STA360 at Duke University
\[ \begin{aligned} Y_1, \ldots, Y_n &\sim \text{ i.i.d. binary}(\theta)\\ \theta &\sim \text{beta}(a, b) \end{aligned} \]
Consider a single observation \((y_1, y_2)\) drawn from a bivariate normal distribution with mean \((\theta_1, \theta_2)\) and fixed, known \(2 \times 2\) covariance matrix \(\Sigma = \left[ {\begin{array}{cc} 1 & .5 \\ .5 & 1 \end{array} } \right]\). Consider a uniform prior on \(\theta = (\theta_1, \theta_2)\) : \(p(\theta_1, \theta_2) \propto 1\).
(a.) Derive the joint posterior for \(\theta_1, \theta_2 | y_1, y_2, \Sigma\). Describe a direct sampler for this distribution.

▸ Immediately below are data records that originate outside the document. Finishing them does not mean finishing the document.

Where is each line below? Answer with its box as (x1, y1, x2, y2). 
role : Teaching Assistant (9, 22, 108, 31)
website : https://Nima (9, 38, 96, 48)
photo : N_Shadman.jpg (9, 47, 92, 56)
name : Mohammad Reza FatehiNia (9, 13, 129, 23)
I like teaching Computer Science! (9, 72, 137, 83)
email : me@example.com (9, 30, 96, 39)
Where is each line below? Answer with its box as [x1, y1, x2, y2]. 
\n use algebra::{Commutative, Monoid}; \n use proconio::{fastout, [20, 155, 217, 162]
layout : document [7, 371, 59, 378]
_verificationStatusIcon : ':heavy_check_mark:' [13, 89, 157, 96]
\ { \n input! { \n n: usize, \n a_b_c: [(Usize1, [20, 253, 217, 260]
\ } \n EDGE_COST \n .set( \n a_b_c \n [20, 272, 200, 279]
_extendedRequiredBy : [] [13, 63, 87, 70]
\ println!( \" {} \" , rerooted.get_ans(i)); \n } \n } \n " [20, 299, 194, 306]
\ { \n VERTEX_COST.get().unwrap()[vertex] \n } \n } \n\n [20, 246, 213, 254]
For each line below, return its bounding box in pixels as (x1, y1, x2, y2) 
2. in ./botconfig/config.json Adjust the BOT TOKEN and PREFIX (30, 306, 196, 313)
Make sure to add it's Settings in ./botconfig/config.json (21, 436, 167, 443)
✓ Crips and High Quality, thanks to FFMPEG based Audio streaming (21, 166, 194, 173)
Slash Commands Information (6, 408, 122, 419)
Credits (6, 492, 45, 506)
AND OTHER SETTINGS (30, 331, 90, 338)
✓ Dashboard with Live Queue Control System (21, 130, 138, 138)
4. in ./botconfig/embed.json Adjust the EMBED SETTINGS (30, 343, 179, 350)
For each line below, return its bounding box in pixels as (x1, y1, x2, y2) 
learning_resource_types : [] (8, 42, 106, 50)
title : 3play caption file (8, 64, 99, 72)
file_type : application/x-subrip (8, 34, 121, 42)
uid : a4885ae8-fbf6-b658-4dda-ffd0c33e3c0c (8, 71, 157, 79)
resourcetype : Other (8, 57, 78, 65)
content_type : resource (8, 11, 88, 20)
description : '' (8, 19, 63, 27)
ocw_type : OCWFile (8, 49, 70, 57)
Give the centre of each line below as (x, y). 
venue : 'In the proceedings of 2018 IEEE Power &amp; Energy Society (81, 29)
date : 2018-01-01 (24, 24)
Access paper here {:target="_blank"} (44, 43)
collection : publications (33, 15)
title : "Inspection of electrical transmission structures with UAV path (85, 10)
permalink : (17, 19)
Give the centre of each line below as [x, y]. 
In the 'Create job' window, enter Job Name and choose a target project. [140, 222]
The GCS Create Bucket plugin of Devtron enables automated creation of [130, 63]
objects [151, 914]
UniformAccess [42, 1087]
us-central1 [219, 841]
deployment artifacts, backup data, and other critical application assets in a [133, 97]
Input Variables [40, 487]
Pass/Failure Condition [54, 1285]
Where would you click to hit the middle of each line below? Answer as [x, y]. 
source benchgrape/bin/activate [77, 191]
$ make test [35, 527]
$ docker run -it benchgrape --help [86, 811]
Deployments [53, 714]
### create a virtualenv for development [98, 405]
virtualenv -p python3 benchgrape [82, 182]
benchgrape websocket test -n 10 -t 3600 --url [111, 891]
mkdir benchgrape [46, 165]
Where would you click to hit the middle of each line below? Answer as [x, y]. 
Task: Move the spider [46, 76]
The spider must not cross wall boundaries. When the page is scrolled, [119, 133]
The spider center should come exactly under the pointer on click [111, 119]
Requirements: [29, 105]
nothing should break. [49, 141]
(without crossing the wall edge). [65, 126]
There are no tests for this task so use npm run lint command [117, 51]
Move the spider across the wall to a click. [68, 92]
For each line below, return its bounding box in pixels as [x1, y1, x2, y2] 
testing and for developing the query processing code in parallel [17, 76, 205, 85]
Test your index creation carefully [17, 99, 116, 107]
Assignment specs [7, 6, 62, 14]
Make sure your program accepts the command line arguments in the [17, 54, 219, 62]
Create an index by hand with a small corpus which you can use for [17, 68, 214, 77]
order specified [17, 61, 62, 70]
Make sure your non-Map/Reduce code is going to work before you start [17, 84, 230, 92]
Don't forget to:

(b.) Write down full conditionals \(p(\theta_1 | \theta_2, y_1, y_2, \Sigma)\) and \(p(\theta_2 | \theta_1, y_1, y_2, \Sigma)\). Write pseudo-code to describe a Gibbs sampling procedure. Hint: you can use the result from HW6 Ex 3.
(c.) Will the direct sampler from part (a) or the Gibbs sampler in part (b) have higher ESS? Why?